### ASSIGNED TASK
The reply should hold only the lines below beginning at the one with "EMOVO (88, 149)" and ending at the one with "ACTRN12613000530729 [13, 294, 126, 306]", copied exactly, with every picture left out.

### DATA PROVIDED
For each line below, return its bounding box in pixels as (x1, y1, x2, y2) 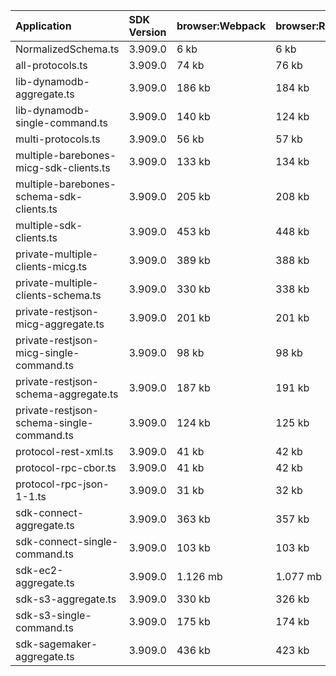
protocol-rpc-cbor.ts (15, 461, 117, 474)
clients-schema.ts (15, 289, 102, 302)
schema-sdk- (15, 190, 83, 203)
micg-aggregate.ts (15, 317, 105, 331)
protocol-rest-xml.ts (15, 445, 114, 458)
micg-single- (15, 346, 80, 359)
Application (15, 19, 72, 33)
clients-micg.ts (15, 260, 88, 273)
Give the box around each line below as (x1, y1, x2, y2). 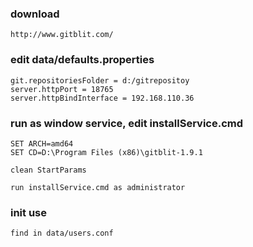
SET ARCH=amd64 (10, 138, 74, 149)
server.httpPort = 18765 (10, 84, 114, 94)
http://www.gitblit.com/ (10, 30, 114, 40)
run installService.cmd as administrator (10, 182, 186, 192)
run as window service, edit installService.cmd (10, 116, 244, 130)
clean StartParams (10, 165, 87, 175)
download (10, 7, 60, 21)
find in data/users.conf (10, 228, 114, 239)
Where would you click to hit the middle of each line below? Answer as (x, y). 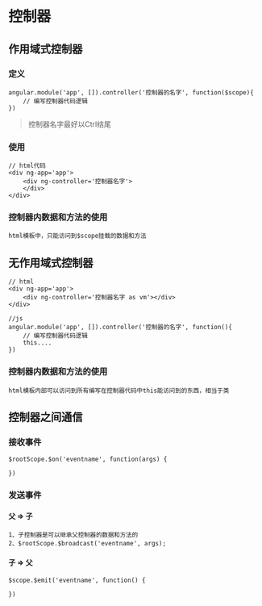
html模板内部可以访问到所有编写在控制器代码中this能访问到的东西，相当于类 (119, 391)
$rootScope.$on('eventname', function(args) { (88, 460)
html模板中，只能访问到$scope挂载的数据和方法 (77, 236)
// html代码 (27, 166)
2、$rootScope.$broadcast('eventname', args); (87, 544)
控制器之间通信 (46, 417)
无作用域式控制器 (51, 263)
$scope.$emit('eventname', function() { (77, 580)
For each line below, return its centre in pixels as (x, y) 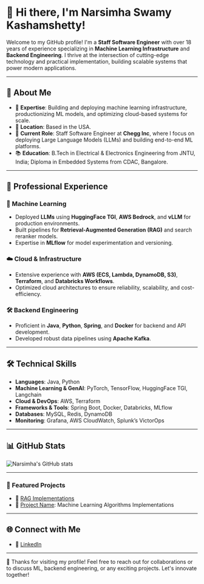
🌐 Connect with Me (43, 530)
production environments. (47, 224)
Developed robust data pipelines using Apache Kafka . (83, 338)
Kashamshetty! (46, 25)
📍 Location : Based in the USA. (53, 126)
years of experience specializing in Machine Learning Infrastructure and (98, 49)
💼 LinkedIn (28, 544)
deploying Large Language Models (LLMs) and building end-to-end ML (104, 140)
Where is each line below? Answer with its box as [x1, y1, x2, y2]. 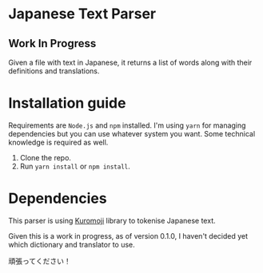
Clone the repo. [19, 152, 72, 162]
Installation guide [8, 94, 126, 113]
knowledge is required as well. [8, 137, 109, 147]
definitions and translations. [8, 66, 100, 76]
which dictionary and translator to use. [8, 239, 136, 249]
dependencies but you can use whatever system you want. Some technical [8, 129, 256, 138]
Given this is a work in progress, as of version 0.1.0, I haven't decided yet [8, 231, 249, 240]
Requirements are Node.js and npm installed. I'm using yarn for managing [8, 121, 246, 130]
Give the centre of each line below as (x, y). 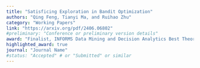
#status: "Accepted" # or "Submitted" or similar (69, 56)
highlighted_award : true (37, 45)
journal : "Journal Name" (37, 50)
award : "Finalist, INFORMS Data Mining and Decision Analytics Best (93, 39)
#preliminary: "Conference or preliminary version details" (82, 34)
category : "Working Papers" (41, 22)
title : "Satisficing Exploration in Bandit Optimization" (79, 12)
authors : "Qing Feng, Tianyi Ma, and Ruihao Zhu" (69, 17)
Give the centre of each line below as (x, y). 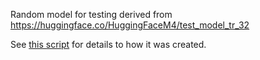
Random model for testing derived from (91, 14)
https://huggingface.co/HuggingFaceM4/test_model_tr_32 (130, 25)
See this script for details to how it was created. (108, 44)
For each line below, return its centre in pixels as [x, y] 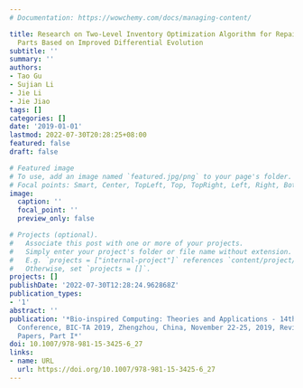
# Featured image [42, 168]
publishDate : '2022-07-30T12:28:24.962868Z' [94, 286]
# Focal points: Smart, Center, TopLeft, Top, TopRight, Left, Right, [145, 185]
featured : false [40, 144]
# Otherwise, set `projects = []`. [80, 269]
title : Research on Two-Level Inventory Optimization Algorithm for [141, 34]
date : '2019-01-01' [46, 127]
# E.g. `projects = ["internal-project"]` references [116, 260]
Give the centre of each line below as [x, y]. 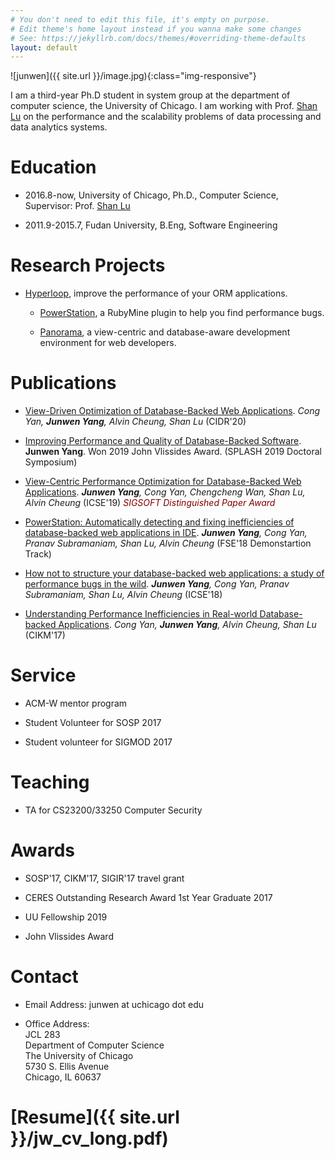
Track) [38, 554]
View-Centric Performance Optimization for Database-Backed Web [163, 482]
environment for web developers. [108, 343]
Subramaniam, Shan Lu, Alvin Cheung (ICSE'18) [123, 595]
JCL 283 [42, 1034]
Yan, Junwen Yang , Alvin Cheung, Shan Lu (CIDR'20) [135, 422]
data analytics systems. [59, 127]
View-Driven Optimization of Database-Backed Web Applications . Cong [172, 411]
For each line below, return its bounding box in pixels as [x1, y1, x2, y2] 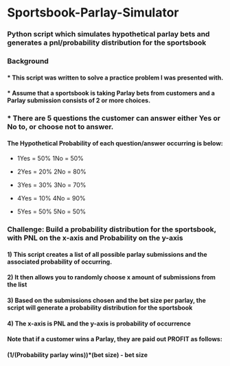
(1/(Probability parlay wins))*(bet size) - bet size [7, 350, 148, 358]
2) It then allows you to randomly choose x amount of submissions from [7, 273, 216, 282]
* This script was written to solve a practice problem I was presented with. [7, 73, 224, 82]
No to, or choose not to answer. [7, 122, 114, 132]
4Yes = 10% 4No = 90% [16, 194, 86, 203]
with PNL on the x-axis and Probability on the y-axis [7, 233, 183, 243]
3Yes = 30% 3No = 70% [16, 181, 87, 190]
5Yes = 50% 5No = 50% [16, 207, 87, 216]
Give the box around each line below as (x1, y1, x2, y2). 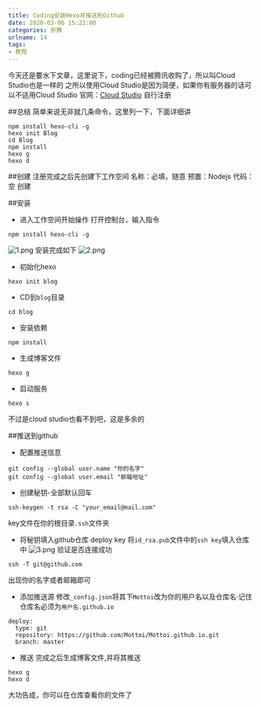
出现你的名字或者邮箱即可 (8, 575, 91, 584)
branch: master (15, 638, 65, 646)
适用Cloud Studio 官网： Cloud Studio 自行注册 (21, 90, 171, 99)
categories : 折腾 (8, 26, 63, 34)
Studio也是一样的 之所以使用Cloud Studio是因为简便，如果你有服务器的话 (8, 80, 245, 90)
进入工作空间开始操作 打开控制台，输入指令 (19, 215, 159, 224)
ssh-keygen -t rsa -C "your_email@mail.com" (8, 504, 156, 511)
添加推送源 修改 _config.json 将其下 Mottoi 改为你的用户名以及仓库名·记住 (19, 592, 253, 601)
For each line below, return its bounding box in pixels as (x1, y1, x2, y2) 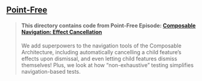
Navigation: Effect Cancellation (21, 28, 102, 35)
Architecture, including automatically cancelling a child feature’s (21, 48, 181, 55)
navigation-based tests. (21, 68, 81, 75)
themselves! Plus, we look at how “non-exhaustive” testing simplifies (21, 61, 194, 69)
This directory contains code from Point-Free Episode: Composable (21, 21, 196, 29)
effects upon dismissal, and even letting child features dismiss (21, 55, 178, 62)
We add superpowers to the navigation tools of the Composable (21, 42, 182, 49)
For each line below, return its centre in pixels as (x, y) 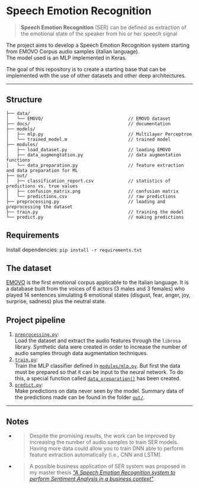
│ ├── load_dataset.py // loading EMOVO (88, 149)
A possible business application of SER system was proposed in (107, 466)
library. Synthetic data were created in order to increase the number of (101, 347)
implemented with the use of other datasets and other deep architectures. (96, 75)
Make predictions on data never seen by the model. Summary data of (99, 391)
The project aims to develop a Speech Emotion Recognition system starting (98, 45)
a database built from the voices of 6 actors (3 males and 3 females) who (96, 289)
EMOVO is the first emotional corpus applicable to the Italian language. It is (97, 282)
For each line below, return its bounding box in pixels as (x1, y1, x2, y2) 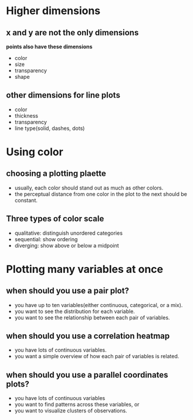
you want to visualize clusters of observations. (14, 407, 127, 414)
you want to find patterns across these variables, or (14, 401, 140, 408)
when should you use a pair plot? (6, 286, 129, 296)
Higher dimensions (6, 4, 101, 18)
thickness (14, 112, 38, 119)
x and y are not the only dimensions (6, 28, 139, 38)
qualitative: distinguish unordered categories (14, 229, 123, 236)
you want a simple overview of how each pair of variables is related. (14, 353, 180, 360)
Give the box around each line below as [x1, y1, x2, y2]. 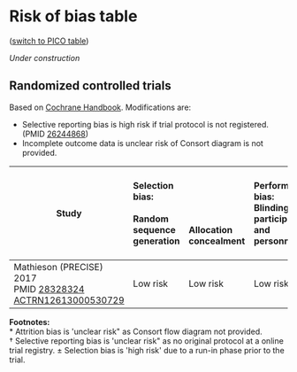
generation [133, 235, 180, 247]
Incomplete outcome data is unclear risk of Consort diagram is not [21, 137, 263, 148]
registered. [229, 119, 270, 129]
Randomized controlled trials [9, 78, 171, 94]
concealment [188, 235, 246, 247]
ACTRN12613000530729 [13, 294, 126, 306]
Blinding [253, 201, 290, 213]
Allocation [188, 223, 233, 236]
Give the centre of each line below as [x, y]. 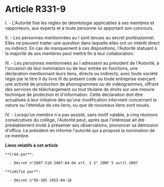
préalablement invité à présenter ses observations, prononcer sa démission [82, 125]
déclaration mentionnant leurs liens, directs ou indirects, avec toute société [82, 73]
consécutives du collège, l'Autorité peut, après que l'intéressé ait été [75, 120]
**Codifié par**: [23, 172]
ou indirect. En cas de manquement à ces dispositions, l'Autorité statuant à [81, 48]
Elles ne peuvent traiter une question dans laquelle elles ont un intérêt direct [82, 43]
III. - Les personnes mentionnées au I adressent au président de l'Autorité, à [82, 63]
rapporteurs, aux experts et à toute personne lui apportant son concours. [80, 28]
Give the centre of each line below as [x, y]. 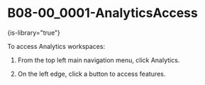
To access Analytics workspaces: [56, 46]
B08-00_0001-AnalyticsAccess [103, 13]
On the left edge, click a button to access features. [92, 74]
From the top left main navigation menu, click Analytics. [99, 60]
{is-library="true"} [34, 33]
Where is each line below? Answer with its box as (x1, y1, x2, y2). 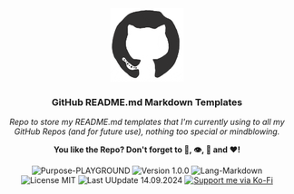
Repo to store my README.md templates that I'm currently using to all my (9, 117, 285, 128)
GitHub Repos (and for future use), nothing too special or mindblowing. (14, 126, 280, 137)
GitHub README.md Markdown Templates (52, 95, 242, 108)
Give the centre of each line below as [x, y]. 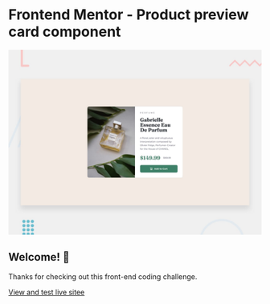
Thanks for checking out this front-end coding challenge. [103, 276]
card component [65, 32]
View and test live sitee [47, 292]
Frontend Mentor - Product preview [129, 15]
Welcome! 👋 [39, 257]
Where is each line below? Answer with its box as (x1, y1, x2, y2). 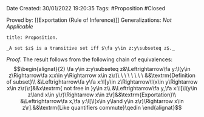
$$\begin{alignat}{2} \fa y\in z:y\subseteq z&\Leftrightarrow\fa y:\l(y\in (13, 65, 191, 72)
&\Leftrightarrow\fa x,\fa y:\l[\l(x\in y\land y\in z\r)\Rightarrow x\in (20, 98, 184, 104)
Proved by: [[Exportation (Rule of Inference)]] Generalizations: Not (6, 16, 172, 24)
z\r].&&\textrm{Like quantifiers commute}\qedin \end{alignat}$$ (22, 104, 182, 111)
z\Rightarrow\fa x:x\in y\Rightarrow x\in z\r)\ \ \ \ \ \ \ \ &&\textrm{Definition (8, 72, 196, 79)
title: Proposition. (6, 35, 59, 41)
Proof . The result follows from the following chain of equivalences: (6, 56, 173, 63)
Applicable (6, 23, 33, 30)
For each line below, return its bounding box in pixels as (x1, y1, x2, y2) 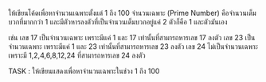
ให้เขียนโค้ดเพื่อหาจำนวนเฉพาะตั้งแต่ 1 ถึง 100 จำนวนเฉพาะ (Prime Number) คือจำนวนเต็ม (8, 9, 256, 17)
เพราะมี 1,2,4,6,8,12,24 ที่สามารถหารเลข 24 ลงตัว (8, 50, 146, 60)
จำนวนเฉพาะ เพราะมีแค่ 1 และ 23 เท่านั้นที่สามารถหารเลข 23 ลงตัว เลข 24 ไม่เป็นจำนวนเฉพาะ (8, 42, 259, 51)
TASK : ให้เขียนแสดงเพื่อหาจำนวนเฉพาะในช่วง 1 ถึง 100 (8, 66, 160, 76)
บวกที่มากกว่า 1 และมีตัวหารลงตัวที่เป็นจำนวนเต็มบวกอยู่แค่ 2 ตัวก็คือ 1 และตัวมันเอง (8, 17, 228, 26)
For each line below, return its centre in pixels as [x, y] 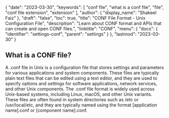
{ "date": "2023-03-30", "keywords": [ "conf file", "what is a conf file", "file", [85, 7]
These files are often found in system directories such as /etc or [72, 99]
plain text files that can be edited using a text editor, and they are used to [81, 78]
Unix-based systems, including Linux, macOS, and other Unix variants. [79, 94]
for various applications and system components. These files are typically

### RESPONSE
│ ├── load_dataset.py // loading EMOVO (88, 149)
A possible business application of SER system was proposed in (107, 466)
library. Synthetic data were created in order to increase the number of (101, 347)
implemented with the use of other datasets and other deep architectures. (96, 75)
Make predictions on data never seen by the model. Summary data of (99, 391)
The project aims to develop a Speech Emotion Recognition system starting (98, 45)
a database built from the voices of 6 actors (3 males and 3 females) who (96, 289)
EMOVO is the first emotional corpus applicable to the Italian language. It is (97, 282)
For each line below, return its bounding box in pixels as (x1, y1, x2, y2) 
you want to visualize clusters of observations. (14, 407, 127, 414)
you want to find patterns across these variables, or (14, 401, 140, 408)
when should you use a pair plot? (6, 286, 129, 296)
Higher dimensions (6, 4, 101, 18)
thickness (14, 112, 38, 119)
x and y are not the only dimensions (6, 28, 139, 38)
qualitative: distinguish unordered categories (14, 229, 123, 236)
you want a simple overview of how each pair of variables is related. (14, 353, 180, 360)
Give the box around each line below as [x1, y1, x2, y2]. 
generation [133, 235, 180, 247]
Incomplete outcome data is unclear risk of Consort diagram is not [21, 137, 263, 148]
registered. [229, 119, 270, 129]
Randomized controlled trials [9, 78, 171, 94]
concealment [188, 235, 246, 247]
ACTRN12613000530729 [13, 294, 126, 306]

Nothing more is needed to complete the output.